## WORK TO BE COMPLETED
Return each line of the records holding the string "jsou".

Stored data entries
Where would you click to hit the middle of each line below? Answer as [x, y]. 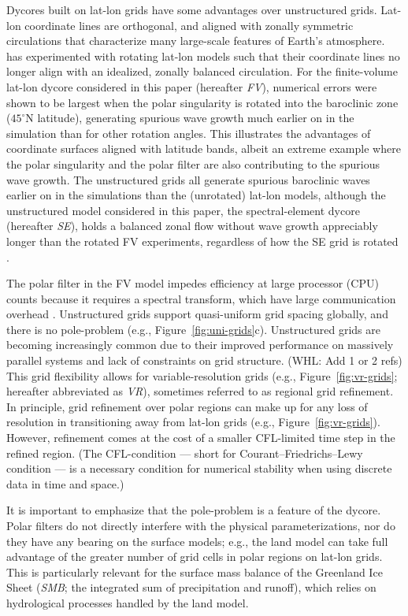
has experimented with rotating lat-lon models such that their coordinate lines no [203, 56]
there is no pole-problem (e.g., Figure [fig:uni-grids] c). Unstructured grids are [193, 329]
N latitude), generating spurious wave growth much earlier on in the [190, 118]
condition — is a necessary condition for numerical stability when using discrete [199, 468]
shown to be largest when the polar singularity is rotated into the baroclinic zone [202, 102]
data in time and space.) [65, 483]
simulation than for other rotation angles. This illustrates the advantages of [189, 133]
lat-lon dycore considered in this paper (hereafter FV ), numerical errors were [192, 86]
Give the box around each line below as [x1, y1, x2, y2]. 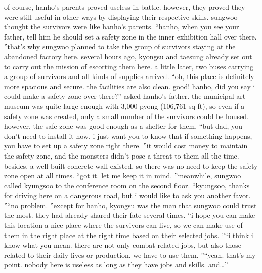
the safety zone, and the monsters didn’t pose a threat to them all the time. [4, 150, 239, 161]
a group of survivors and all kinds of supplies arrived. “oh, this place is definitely [4, 71, 254, 82]
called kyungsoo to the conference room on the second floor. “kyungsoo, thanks [4, 180, 250, 190]
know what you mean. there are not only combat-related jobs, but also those [4, 240, 241, 250]
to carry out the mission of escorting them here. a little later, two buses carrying [4, 61, 254, 71]
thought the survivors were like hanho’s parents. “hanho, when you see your [4, 21, 239, 32]
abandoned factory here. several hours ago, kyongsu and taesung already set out [4, 51, 252, 61]
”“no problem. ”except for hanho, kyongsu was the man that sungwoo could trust [4, 200, 257, 210]
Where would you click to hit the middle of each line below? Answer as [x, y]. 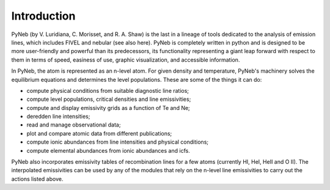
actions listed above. [37, 179]
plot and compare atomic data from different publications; [99, 133]
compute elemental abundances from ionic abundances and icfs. [108, 150]
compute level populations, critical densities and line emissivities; [109, 99]
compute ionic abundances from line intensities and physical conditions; [118, 142]
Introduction [43, 16]
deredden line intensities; [58, 117]
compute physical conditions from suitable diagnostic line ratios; [108, 90]
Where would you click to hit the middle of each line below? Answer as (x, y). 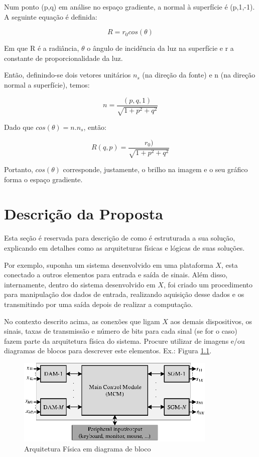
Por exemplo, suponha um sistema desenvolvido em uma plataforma (109, 264)
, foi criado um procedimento (208, 284)
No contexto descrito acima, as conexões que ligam (82, 321)
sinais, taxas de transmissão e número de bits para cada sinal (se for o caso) (121, 331)
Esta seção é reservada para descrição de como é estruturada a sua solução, (120, 238)
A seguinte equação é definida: (51, 16)
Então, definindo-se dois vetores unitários (68, 75)
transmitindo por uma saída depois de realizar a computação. (99, 304)
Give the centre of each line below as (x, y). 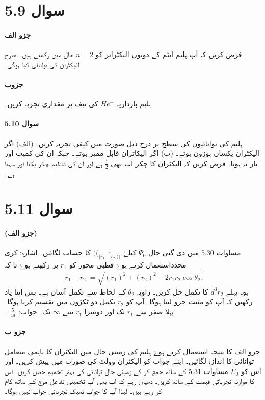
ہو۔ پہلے (237, 291)
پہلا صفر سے (155, 312)
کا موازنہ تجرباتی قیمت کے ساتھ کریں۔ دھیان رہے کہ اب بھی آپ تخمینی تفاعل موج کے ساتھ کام (129, 381)
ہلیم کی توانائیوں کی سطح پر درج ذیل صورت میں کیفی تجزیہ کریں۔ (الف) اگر (124, 143)
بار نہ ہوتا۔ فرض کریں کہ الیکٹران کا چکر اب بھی (184, 163)
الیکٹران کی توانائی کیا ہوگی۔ (42, 64)
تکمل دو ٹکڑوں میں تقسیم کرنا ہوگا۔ (60, 301)
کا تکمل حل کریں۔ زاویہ (173, 291)
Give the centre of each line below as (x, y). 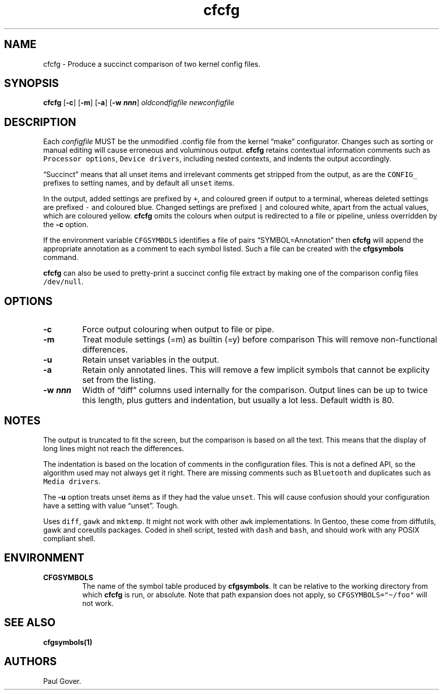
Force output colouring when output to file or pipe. (178, 330)
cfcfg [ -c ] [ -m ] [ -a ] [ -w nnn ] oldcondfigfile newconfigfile (139, 103)
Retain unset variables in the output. (151, 360)
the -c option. (66, 225)
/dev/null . (63, 282)
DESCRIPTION (40, 122)
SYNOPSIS (32, 83)
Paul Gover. (62, 681)
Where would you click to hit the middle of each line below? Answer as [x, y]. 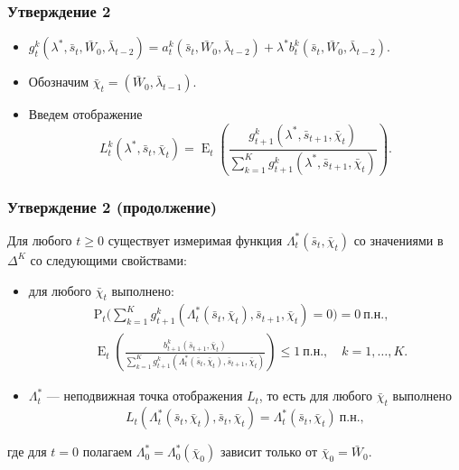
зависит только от [269, 452]
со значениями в [398, 240]
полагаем [108, 452]
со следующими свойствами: [108, 259]
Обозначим [59, 82]
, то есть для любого [316, 396]
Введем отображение [85, 114]
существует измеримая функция [195, 240]
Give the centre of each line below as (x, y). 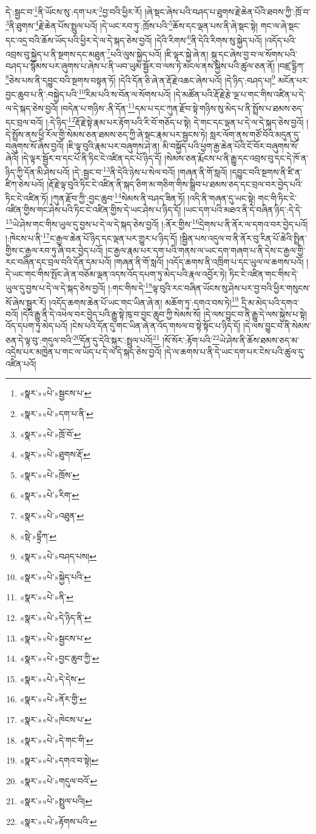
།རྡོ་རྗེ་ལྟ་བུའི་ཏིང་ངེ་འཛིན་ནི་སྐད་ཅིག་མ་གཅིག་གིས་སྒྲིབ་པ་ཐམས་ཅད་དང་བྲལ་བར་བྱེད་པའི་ (175, 184)
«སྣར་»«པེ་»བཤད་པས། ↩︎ (58, 556)
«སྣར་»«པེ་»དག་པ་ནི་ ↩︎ (56, 414)
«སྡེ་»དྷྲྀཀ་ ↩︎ (38, 536)
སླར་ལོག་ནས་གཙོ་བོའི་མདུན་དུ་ (255, 134)
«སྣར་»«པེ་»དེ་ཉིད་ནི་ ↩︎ (55, 617)
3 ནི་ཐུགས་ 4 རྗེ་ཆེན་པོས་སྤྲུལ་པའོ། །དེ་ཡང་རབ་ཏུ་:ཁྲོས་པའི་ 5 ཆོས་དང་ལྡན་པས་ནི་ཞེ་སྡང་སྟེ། (132, 25)
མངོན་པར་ (294, 80)
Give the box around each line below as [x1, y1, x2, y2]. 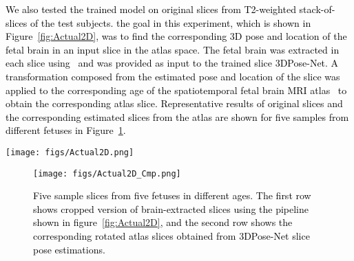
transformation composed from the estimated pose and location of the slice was [6, 69, 340, 83]
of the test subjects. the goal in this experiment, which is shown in [30, 15, 311, 30]
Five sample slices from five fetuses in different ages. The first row [33, 188, 311, 203]
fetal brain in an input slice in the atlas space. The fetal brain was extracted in [6, 42, 340, 56]
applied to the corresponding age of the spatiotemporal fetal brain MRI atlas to [6, 82, 347, 97]
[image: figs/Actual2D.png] [6, 147, 134, 157]
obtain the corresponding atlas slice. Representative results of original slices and [6, 96, 343, 111]
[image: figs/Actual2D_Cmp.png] [33, 168, 181, 179]
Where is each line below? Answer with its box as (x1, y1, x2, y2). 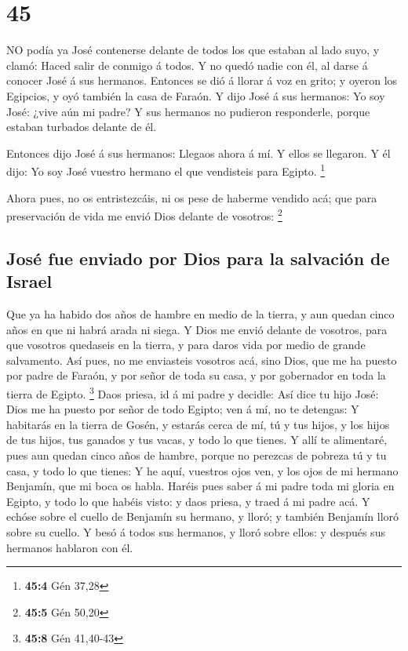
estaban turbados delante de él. (6, 118, 157, 135)
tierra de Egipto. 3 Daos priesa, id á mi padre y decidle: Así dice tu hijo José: (6, 383, 379, 402)
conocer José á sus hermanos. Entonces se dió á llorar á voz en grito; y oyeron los (6, 72, 398, 89)
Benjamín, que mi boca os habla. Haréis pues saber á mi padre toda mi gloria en (6, 478, 395, 494)
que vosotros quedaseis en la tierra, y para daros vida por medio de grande (6, 336, 366, 353)
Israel (6, 269, 53, 293)
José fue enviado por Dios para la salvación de (6, 245, 390, 270)
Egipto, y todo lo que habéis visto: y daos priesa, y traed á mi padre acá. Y (6, 493, 370, 509)
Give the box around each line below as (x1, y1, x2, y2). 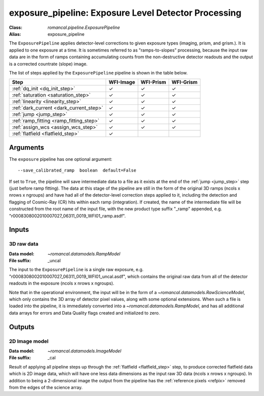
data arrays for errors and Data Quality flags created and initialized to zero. (9, 310, 160, 316)
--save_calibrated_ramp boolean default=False (18, 168, 136, 173)
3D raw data (9, 241, 39, 247)
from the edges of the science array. (9, 384, 83, 390)
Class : (9, 25, 22, 30)
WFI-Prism (140, 79, 166, 86)
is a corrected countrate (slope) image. (9, 61, 88, 67)
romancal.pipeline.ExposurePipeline (47, 25, 120, 30)
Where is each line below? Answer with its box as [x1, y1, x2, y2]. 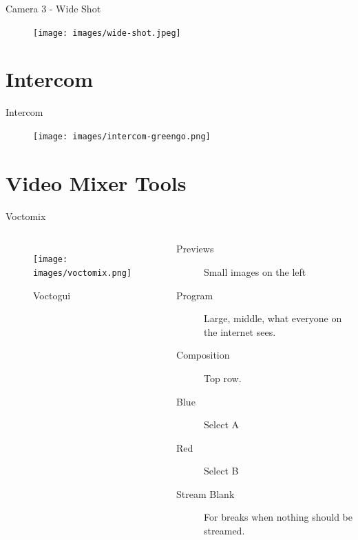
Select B [204, 463, 239, 478]
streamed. [204, 523, 245, 538]
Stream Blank [176, 486, 235, 501]
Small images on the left [204, 264, 306, 279]
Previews [176, 241, 214, 256]
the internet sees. [204, 324, 276, 339]
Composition [176, 348, 230, 362]
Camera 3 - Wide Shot [6, 1, 101, 15]
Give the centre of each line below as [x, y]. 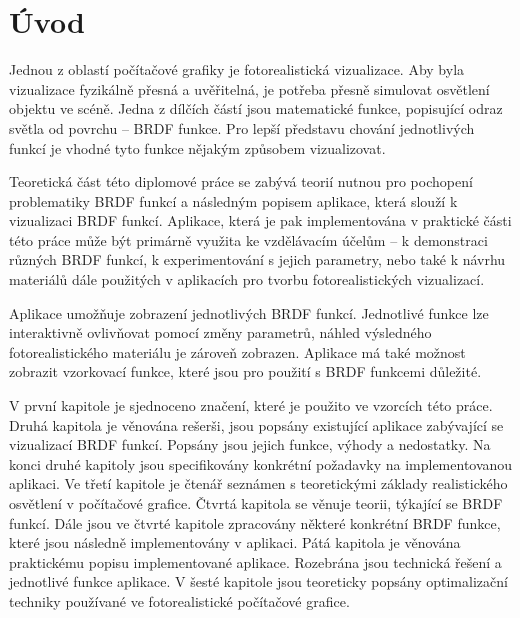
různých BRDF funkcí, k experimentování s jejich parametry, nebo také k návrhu [257, 259]
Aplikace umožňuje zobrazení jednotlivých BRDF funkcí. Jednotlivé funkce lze [249, 312]
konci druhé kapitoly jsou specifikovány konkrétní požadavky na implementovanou [261, 463]
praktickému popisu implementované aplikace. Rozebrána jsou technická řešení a [255, 561]
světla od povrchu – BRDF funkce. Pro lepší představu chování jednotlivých [242, 127]
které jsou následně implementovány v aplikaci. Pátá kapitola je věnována [235, 542]
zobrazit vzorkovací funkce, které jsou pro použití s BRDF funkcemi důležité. [245, 371]
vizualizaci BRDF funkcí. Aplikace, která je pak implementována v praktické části [260, 220]
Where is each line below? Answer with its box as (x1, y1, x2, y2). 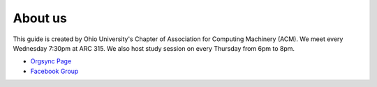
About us (13, 10, 68, 26)
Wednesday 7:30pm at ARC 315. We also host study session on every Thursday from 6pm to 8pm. (13, 44, 295, 52)
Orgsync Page (30, 57, 72, 65)
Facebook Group (30, 67, 79, 75)
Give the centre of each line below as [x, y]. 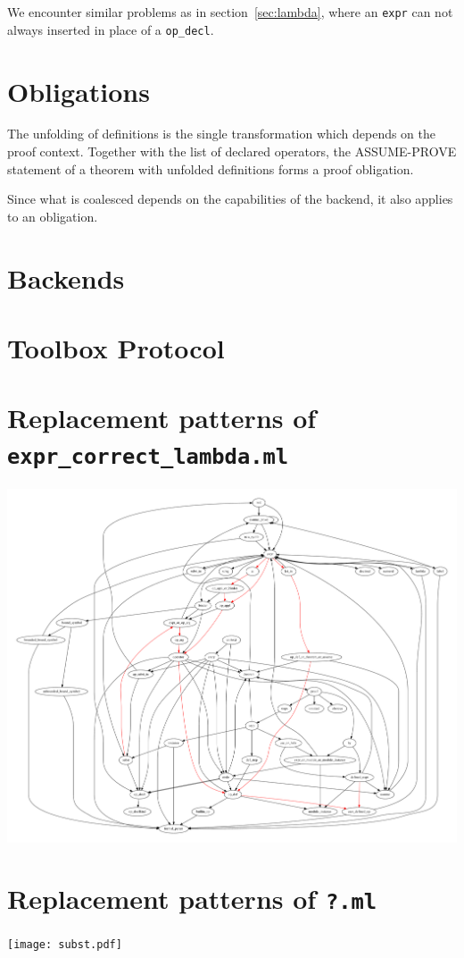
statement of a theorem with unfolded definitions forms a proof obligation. [211, 168]
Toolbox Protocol [116, 347]
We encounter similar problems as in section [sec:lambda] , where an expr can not [230, 12]
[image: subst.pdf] [65, 944]
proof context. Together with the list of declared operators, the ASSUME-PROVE [232, 151]
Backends [66, 277]
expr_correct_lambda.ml [148, 456]
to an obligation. [53, 216]
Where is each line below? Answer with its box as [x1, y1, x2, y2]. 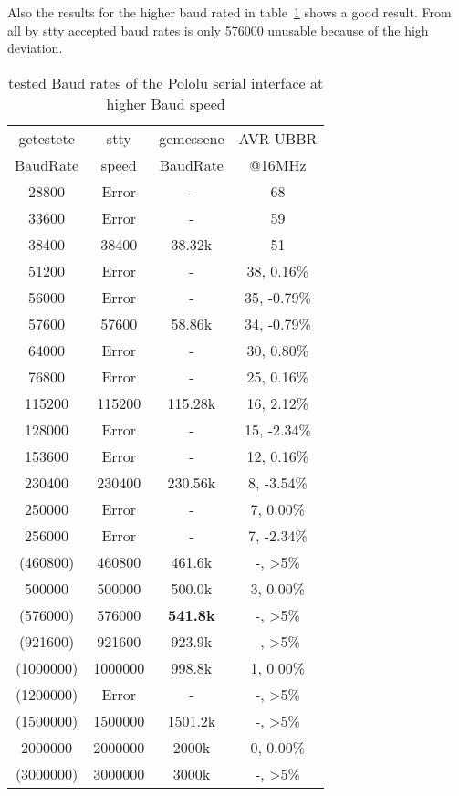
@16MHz [249, 153, 307, 175]
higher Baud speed [106, 92, 225, 114]
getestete [18, 127, 75, 149]
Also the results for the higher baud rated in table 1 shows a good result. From [7, 3, 452, 21]
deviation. [7, 38, 63, 58]
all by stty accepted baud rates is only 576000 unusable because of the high [7, 20, 429, 39]
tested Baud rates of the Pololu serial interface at [8, 71, 324, 93]
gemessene [159, 127, 224, 149]
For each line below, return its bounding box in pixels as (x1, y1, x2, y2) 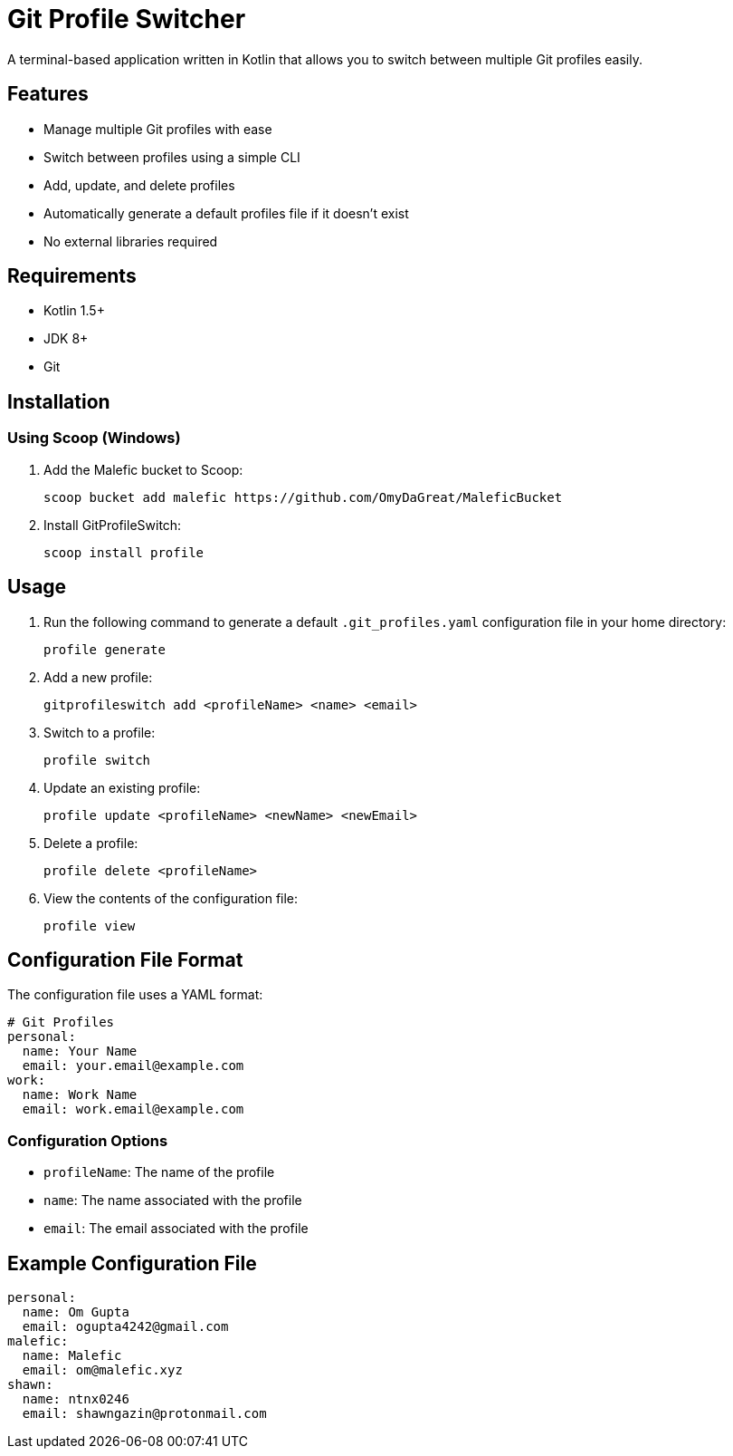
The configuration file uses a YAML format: (7, 987, 263, 1003)
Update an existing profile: (43, 779, 201, 795)
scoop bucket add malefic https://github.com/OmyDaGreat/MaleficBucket (43, 489, 563, 505)
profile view (43, 918, 136, 933)
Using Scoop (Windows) (7, 429, 181, 448)
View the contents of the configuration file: (43, 890, 299, 906)
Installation (7, 390, 110, 413)
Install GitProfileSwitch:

## OUTPUT OF THE EXERCISE
konci druhé kapitoly jsou specifikovány konkrétní požadavky na implementovanou [261, 463]
praktickému popisu implementované aplikace. Rozebrána jsou technická řešení a [255, 561]
které jsou následně implementovány v aplikaci. Pátá kapitola je věnována [235, 542]
zobrazit vzorkovací funkce, které jsou pro použití s BRDF funkcemi důležité. [245, 371]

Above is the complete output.